What lines below include the string "than"? Pick them out and copy them.

[Items from a dataset]
────────────────
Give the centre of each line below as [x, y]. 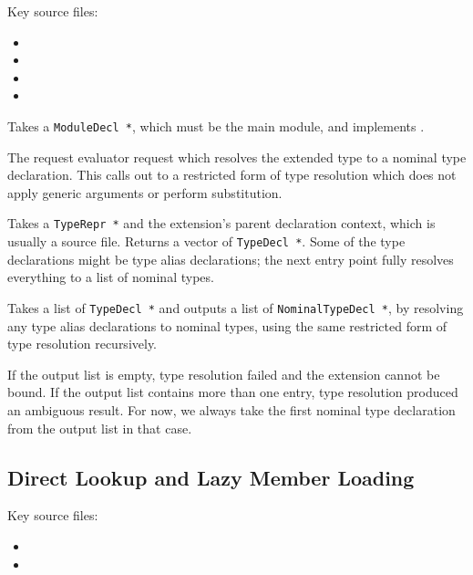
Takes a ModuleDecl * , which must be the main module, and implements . [216, 125]
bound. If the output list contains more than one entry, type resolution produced [233, 392]
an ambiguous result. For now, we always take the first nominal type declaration [231, 409]
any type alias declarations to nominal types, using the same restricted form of [227, 325]
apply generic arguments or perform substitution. [145, 192]
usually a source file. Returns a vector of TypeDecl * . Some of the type [206, 241]
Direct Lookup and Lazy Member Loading [211, 477]
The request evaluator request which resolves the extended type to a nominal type [237, 157]
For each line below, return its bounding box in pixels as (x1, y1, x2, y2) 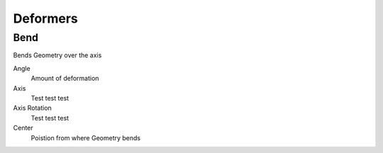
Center (13, 124, 33, 132)
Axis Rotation (13, 103, 52, 113)
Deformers (13, 11, 78, 26)
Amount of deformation (30, 74, 99, 83)
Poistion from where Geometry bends (30, 133, 141, 142)
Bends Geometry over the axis (13, 51, 102, 59)
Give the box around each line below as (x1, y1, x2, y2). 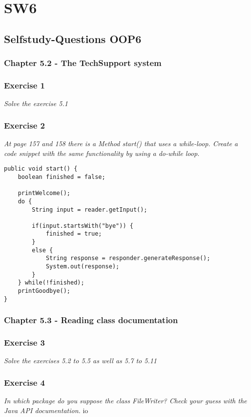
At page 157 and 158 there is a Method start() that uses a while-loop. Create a (4, 138, 238, 149)
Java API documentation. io (4, 405, 88, 415)
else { (32, 246, 53, 254)
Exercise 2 (4, 119, 45, 131)
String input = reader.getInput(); (32, 206, 147, 213)
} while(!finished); (18, 279, 84, 286)
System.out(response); (45, 263, 120, 270)
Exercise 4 (4, 376, 45, 388)
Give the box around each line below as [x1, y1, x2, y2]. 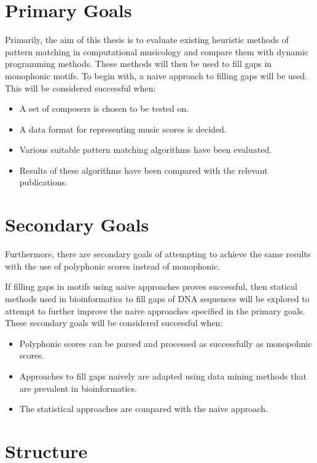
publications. [19, 176, 68, 189]
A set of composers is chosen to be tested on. [19, 102, 189, 115]
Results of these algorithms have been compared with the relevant [19, 163, 268, 176]
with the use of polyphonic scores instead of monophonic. [5, 259, 221, 272]
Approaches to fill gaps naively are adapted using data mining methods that [19, 369, 307, 382]
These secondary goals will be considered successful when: [5, 316, 223, 329]
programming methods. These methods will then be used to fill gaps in [5, 57, 272, 70]
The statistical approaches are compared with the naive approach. [19, 402, 268, 415]
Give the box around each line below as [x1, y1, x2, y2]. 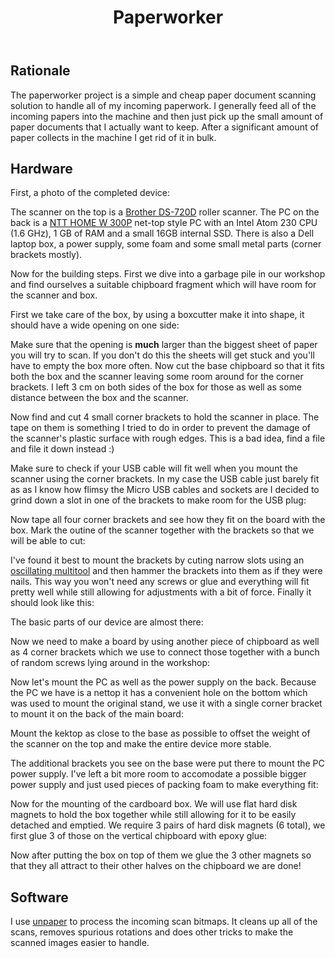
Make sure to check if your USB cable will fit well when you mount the [10, 462, 298, 475]
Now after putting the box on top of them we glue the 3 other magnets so [10, 849, 312, 861]
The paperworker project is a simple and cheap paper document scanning [10, 89, 317, 101]
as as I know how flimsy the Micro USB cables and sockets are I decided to [10, 484, 320, 496]
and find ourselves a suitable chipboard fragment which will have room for [10, 279, 317, 291]
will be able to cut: [10, 535, 86, 547]
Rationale [10, 62, 71, 80]
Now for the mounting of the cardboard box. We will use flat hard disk [10, 798, 298, 810]
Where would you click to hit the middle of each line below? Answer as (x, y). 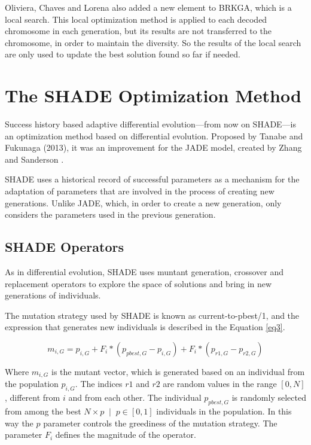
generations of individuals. (53, 295)
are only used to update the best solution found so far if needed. (123, 54)
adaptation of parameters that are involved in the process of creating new (140, 191)
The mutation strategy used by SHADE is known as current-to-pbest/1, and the (152, 315)
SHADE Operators (64, 247)
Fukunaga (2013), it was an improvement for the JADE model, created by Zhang (153, 147)
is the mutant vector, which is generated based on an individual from (178, 372)
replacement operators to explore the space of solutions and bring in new (138, 283)
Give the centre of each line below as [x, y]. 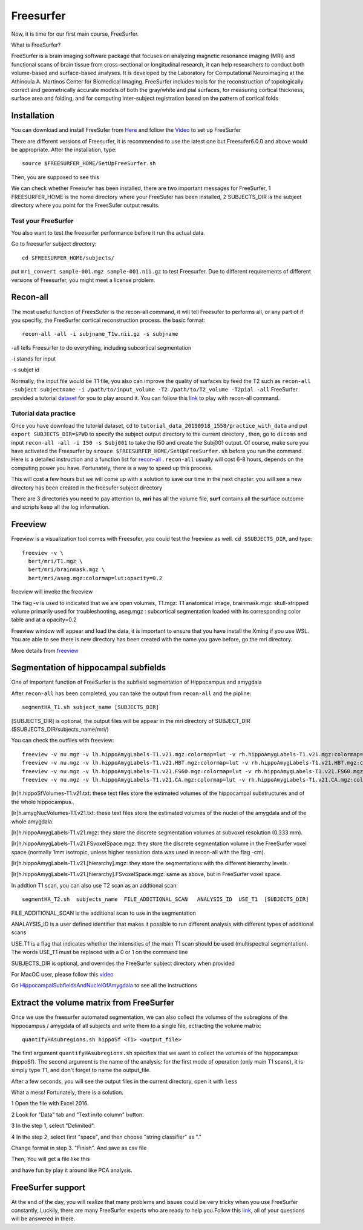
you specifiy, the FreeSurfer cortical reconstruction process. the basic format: [108, 320]
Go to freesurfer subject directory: [54, 244]
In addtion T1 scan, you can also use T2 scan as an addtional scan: [95, 885]
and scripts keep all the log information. [60, 507]
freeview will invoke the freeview [52, 592]
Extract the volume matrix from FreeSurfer [93, 1003]
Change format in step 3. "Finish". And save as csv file [79, 1148]
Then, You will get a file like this [51, 1159]
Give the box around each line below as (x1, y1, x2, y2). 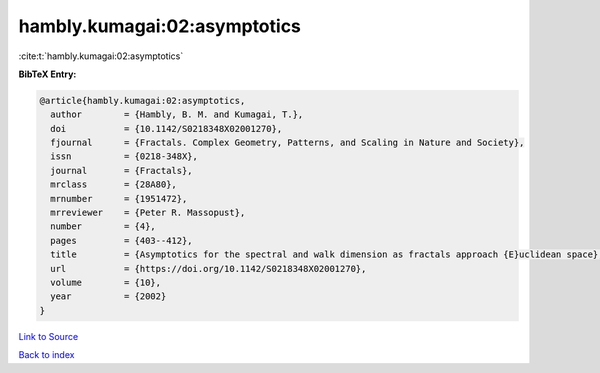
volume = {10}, (50, 277, 162, 288)
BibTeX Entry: (18, 68, 77, 80)
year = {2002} (50, 291, 167, 302)
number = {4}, (50, 221, 157, 232)
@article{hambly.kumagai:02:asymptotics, (39, 95, 246, 106)
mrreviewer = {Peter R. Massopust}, (50, 207, 246, 219)
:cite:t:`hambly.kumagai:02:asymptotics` (18, 50, 184, 62)
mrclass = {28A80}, (50, 179, 177, 190)
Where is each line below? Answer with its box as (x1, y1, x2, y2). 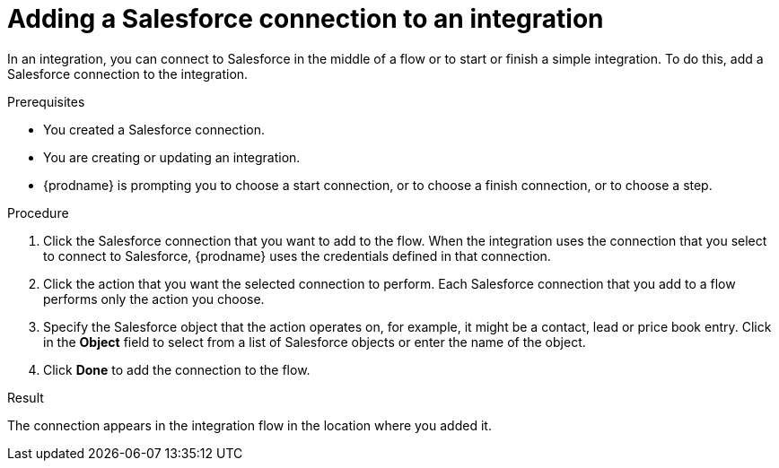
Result (7, 389, 44, 405)
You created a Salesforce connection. (43, 121, 266, 137)
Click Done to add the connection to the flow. (43, 361, 311, 377)
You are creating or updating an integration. (43, 149, 301, 165)
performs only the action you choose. (43, 290, 265, 307)
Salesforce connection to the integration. (7, 65, 249, 82)
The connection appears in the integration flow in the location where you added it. (7, 417, 492, 433)
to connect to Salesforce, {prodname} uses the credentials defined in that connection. (43, 247, 551, 264)
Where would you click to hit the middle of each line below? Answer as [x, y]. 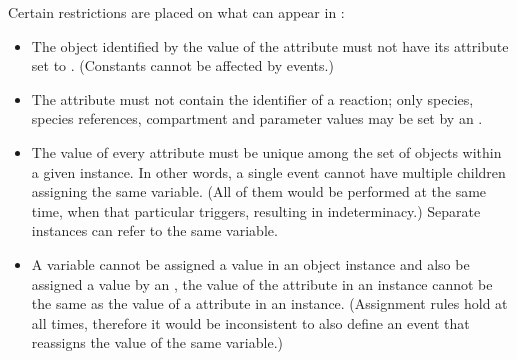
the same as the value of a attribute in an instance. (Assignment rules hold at [269, 303]
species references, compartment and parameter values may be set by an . [257, 118]
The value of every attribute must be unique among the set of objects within [266, 151]
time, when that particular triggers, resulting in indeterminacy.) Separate [256, 210]
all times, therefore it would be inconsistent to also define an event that [250, 322]
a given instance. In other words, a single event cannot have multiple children [268, 171]
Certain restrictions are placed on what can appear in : [176, 12]
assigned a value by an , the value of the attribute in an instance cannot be [262, 283]
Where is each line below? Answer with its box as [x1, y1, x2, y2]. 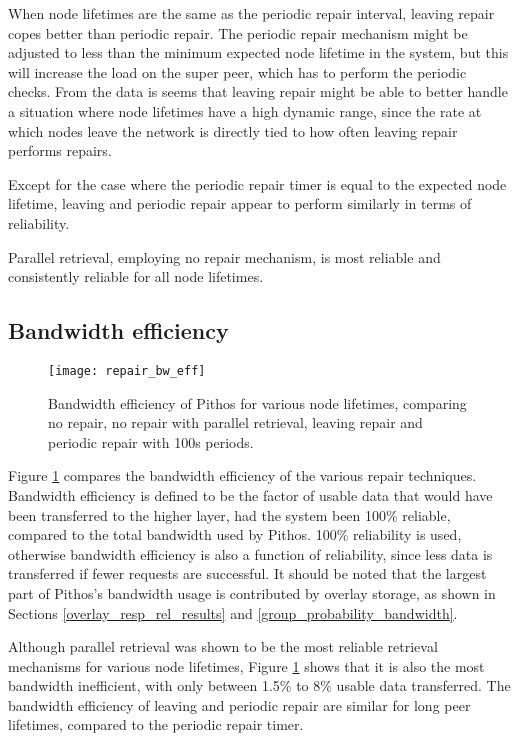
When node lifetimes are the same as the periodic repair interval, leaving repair [8, 3, 495, 23]
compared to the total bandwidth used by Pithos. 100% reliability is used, [8, 524, 462, 545]
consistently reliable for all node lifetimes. [8, 266, 264, 287]
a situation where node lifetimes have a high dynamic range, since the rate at [8, 100, 482, 121]
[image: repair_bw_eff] [48, 363, 206, 378]
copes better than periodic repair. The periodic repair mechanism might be [8, 22, 468, 43]
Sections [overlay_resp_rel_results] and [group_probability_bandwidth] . [8, 602, 458, 623]
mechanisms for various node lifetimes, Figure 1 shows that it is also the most [8, 655, 485, 676]
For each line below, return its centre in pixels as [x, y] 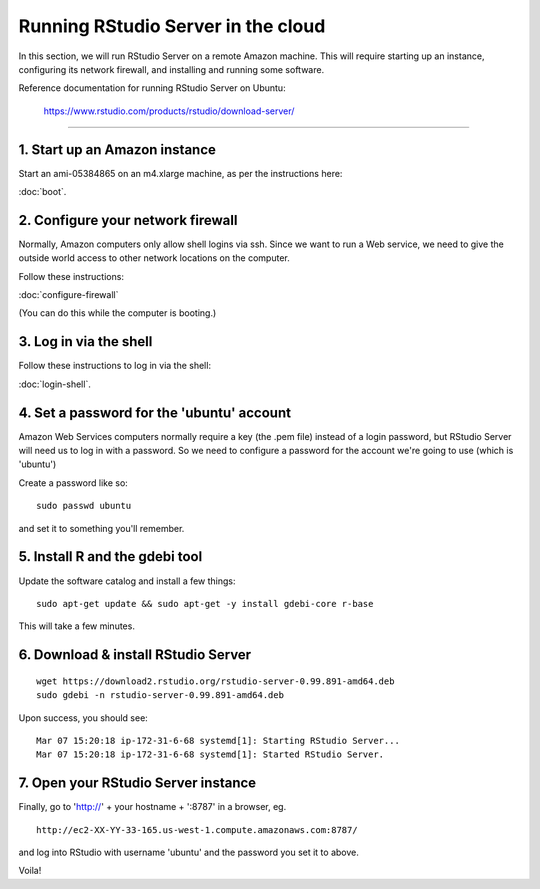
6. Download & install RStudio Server [135, 655]
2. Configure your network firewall [128, 220]
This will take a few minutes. [76, 626]
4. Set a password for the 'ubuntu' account [155, 412]
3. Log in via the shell [85, 341]
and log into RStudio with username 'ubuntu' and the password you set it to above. [188, 852]
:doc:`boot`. [42, 192]
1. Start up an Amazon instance [117, 149]
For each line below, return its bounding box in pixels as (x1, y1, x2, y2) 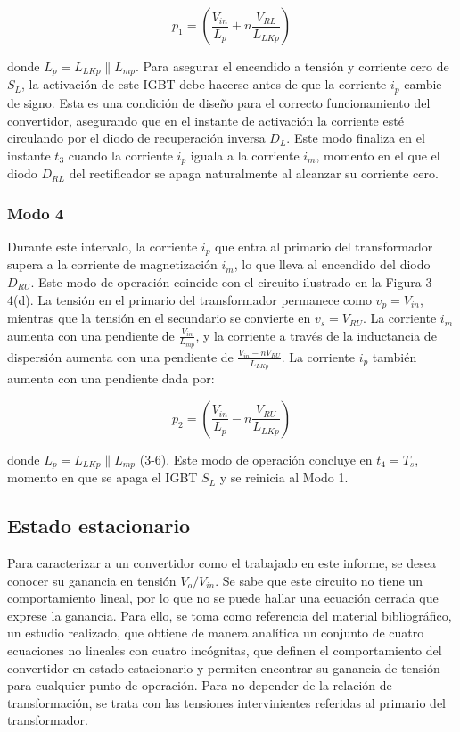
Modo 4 (7, 202, 64, 224)
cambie (404, 75, 442, 94)
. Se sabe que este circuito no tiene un (215, 571, 423, 589)
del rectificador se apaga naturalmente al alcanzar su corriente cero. (69, 164, 439, 183)
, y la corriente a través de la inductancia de (195, 325, 437, 344)
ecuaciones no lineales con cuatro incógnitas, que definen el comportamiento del (7, 640, 442, 659)
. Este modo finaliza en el (286, 128, 425, 147)
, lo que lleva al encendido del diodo (234, 255, 431, 274)
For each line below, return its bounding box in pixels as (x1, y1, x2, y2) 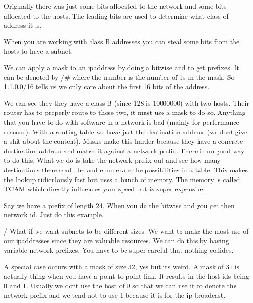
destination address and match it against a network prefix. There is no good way (4, 145, 245, 155)
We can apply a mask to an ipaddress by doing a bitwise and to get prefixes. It (4, 62, 239, 72)
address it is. (4, 20, 42, 30)
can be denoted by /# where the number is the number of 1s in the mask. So (4, 72, 235, 82)
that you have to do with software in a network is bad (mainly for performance (4, 116, 239, 127)
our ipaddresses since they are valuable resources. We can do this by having (4, 235, 229, 246)
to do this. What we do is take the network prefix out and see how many (4, 155, 221, 165)
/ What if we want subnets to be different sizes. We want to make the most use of (4, 226, 249, 236)
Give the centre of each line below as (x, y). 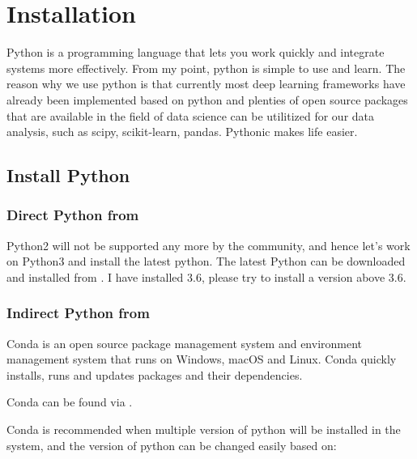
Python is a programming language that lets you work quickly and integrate (196, 52)
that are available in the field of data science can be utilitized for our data (191, 115)
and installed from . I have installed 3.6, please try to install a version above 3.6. (206, 276)
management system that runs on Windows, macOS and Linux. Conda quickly (202, 359)
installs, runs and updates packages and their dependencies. (155, 374)
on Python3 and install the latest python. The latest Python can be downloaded (206, 261)
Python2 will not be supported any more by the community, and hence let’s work (208, 245)
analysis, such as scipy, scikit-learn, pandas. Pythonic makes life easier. (182, 132)
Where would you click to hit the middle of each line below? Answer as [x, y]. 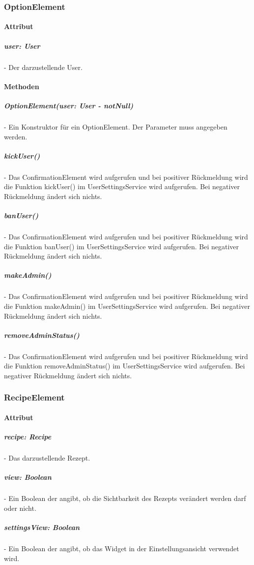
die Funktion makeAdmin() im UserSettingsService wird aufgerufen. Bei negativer [127, 306]
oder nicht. [20, 508]
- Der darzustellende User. [43, 67]
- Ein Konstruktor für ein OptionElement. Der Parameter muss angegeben [116, 126]
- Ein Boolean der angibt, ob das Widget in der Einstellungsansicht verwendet [122, 548]
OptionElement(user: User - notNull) [69, 105]
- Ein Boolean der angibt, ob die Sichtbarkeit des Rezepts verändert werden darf [125, 498]
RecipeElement [34, 397]
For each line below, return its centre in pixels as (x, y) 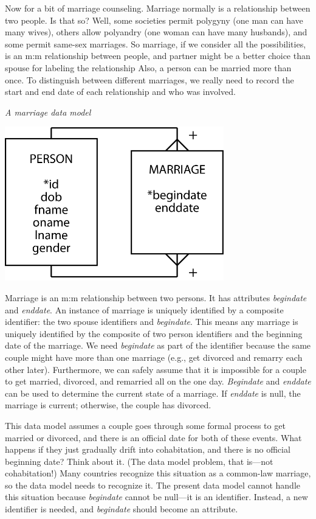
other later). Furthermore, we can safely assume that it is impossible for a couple (156, 369)
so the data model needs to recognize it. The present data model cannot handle (153, 485)
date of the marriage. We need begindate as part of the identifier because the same (158, 345)
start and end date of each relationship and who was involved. (120, 92)
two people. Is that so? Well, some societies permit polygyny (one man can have (154, 20)
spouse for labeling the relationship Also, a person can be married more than (148, 67)
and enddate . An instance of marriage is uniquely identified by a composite (144, 309)
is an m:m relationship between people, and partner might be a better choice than (158, 56)
────────────────
> _Task output_:
bound. If the output list contains more than one entry, type resolution produced [233, 392]
copes better than periodic repair. The periodic repair mechanism might be [8, 22, 468, 43]
spouse for labeling the relationship Also, a person can be married more than (148, 67)
is an m:m relationship between people, and partner might be a better choice than (158, 56)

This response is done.